* [WHAT YOU HAVE TO DO] Among the lines below, copy each one in which "tensor" appears.

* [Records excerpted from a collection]

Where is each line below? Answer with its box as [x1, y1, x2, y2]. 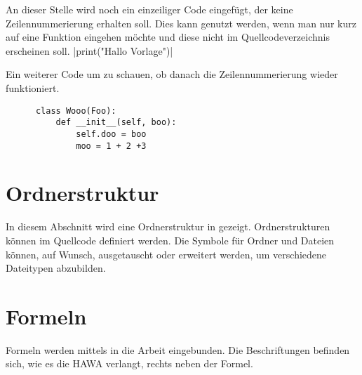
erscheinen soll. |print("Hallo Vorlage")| [6, 43, 173, 58]
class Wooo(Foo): [35, 105, 116, 116]
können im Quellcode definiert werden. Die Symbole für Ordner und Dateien [6, 232, 335, 247]
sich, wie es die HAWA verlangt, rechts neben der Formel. [6, 356, 253, 371]
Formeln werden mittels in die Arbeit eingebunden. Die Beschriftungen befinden [6, 342, 350, 357]
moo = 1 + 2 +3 [76, 140, 147, 151]
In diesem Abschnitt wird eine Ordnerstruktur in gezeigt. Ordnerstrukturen [6, 219, 330, 234]
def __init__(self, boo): [55, 117, 177, 128]
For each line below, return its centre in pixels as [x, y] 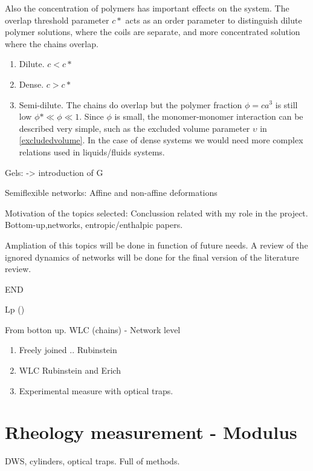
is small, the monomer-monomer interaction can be [209, 116]
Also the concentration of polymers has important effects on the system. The [147, 8]
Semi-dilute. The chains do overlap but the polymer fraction [131, 104]
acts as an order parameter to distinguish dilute [214, 20]
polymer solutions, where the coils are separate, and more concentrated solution [153, 32]
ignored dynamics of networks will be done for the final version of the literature [152, 257]
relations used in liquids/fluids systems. [92, 151]
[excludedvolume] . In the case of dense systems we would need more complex [161, 140]
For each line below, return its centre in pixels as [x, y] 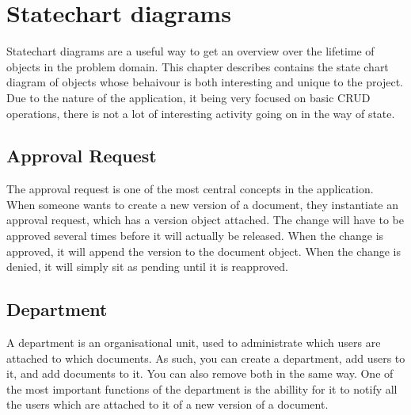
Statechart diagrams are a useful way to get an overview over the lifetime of [190, 51]
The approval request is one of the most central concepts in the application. [190, 189]
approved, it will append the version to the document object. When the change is [204, 251]
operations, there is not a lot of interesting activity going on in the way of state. [201, 113]
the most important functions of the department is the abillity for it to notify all [202, 388]
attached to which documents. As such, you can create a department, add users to [206, 358]
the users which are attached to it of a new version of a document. [167, 404]
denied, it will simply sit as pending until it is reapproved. [147, 267]
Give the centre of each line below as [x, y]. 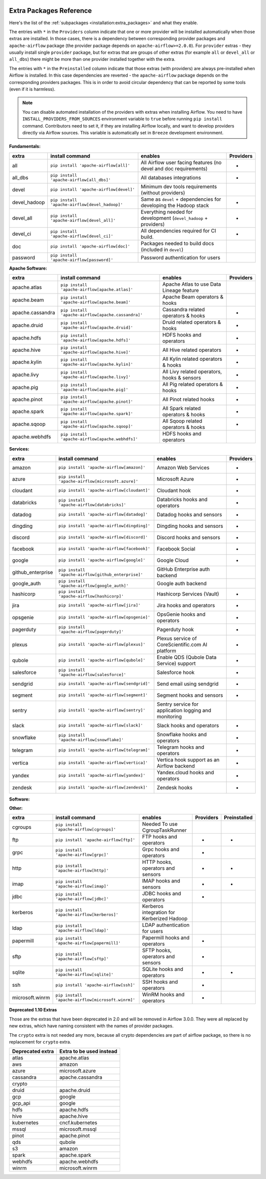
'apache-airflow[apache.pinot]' [97, 402]
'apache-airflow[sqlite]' [84, 975]
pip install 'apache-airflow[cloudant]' [104, 490]
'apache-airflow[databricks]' [92, 505]
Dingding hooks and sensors [190, 526]
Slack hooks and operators [188, 725]
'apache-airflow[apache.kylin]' [97, 364]
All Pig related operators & [193, 384]
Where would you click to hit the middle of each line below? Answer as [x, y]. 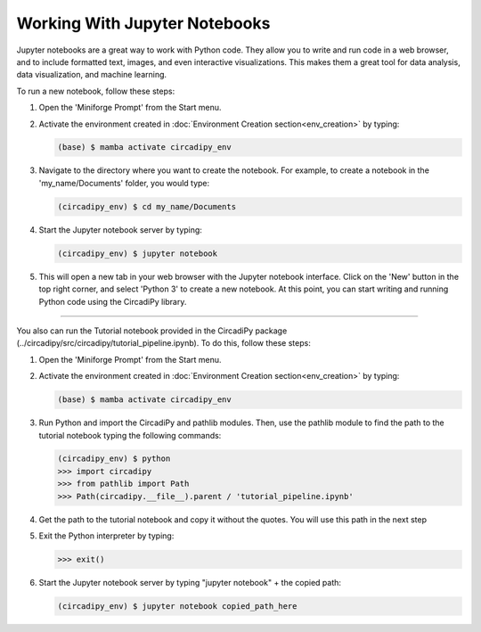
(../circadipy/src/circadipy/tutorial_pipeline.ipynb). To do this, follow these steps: [163, 343]
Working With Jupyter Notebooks [143, 23]
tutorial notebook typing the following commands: [130, 435]
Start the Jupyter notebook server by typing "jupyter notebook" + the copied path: [190, 583]
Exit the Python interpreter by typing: [106, 536]
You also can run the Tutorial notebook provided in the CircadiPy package [152, 331]
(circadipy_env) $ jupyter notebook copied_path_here [177, 606]
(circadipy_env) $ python [114, 459]
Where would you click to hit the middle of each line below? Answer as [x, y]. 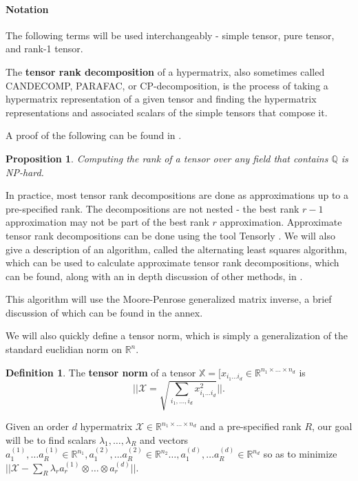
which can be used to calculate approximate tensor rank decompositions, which [172, 263]
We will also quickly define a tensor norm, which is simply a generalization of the [177, 335]
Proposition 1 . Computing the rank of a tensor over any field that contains [167, 158]
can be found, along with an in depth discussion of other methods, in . [154, 276]
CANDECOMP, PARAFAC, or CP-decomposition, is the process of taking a [167, 85]
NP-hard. [25, 172]
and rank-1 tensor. [44, 49]
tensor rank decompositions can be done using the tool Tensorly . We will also [170, 235]
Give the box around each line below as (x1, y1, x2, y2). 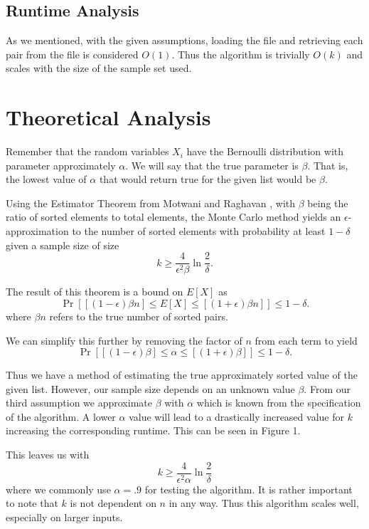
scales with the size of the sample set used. (6, 61, 192, 75)
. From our (304, 381, 351, 396)
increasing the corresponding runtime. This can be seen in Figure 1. (6, 423, 301, 438)
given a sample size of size (6, 237, 119, 252)
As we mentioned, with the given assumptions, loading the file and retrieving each (6, 33, 363, 48)
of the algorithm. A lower (6, 409, 116, 424)
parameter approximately (6, 157, 116, 172)
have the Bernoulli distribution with (186, 144, 344, 159)
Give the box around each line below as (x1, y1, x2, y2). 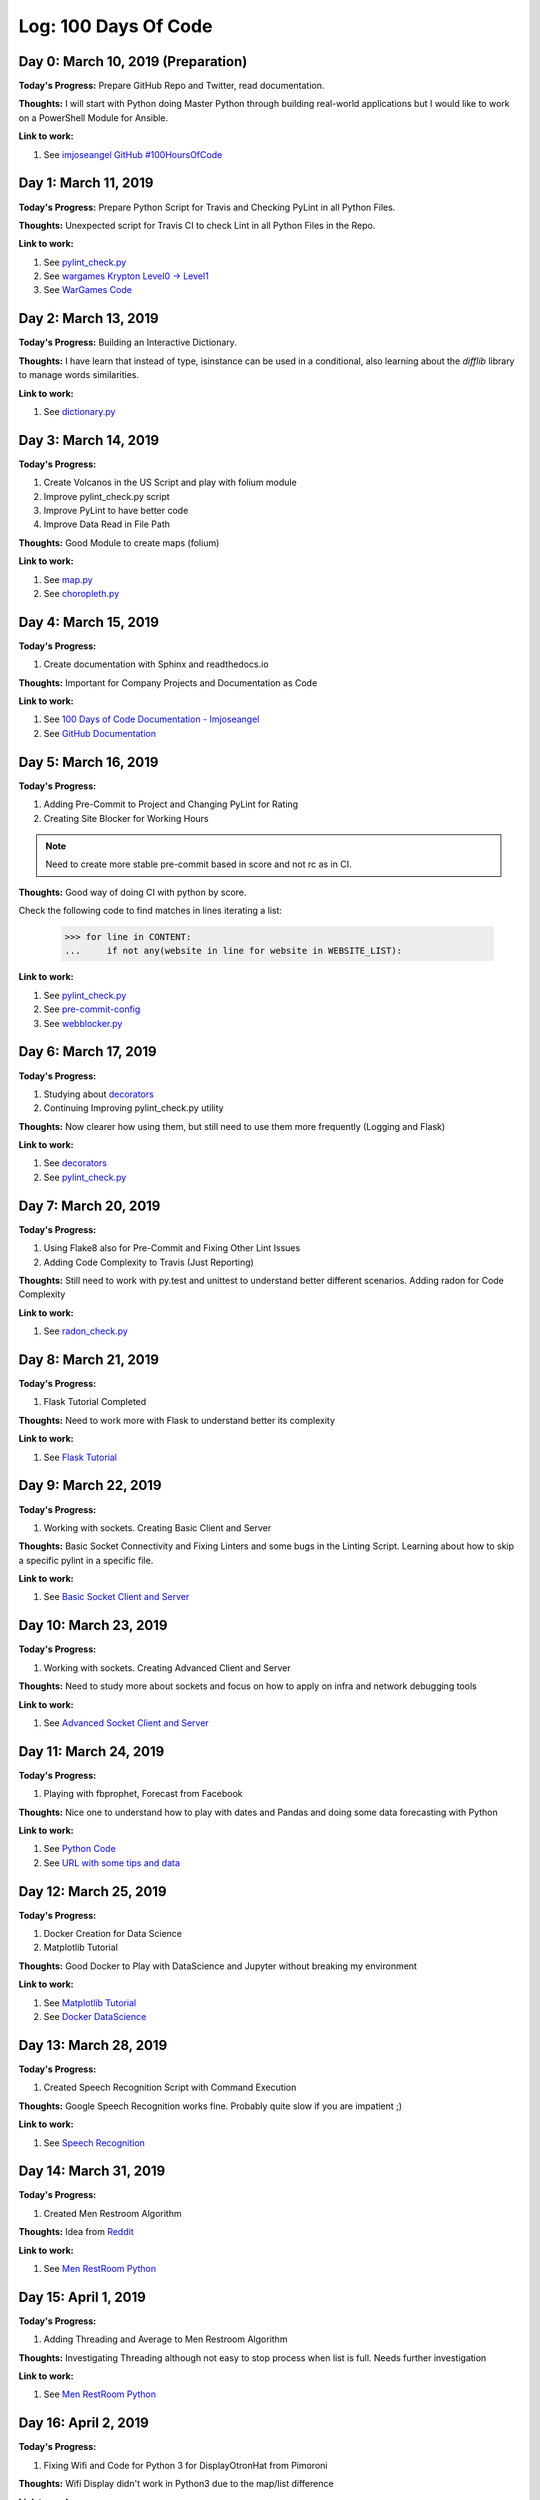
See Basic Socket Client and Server (43, 1591, 190, 1603)
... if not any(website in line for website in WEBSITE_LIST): (64, 945, 403, 957)
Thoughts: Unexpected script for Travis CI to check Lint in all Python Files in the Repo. (18, 219, 376, 231)
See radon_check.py (43, 1325, 129, 1337)
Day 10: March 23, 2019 (18, 1617, 168, 1634)
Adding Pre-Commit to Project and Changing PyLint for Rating (43, 798, 299, 810)
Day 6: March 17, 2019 (18, 1043, 157, 1060)
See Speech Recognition (43, 2136, 145, 2149)
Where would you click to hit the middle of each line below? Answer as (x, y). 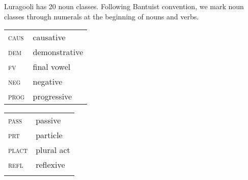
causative (49, 37)
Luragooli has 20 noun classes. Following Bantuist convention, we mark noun (124, 6)
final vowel (52, 67)
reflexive (50, 165)
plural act (53, 150)
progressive (52, 96)
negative (48, 82)
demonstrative (58, 52)

* [EXERCISE OUTPUT]
which can be used to calculate approximate tensor rank decompositions, which [172, 263]
We will also quickly define a tensor norm, which is simply a generalization of the [177, 335]
Proposition 1 . Computing the rank of a tensor over any field that contains [167, 158]
and rank-1 tensor. [44, 49]
tensor rank decompositions can be done using the tool Tensorly . We will also [170, 235]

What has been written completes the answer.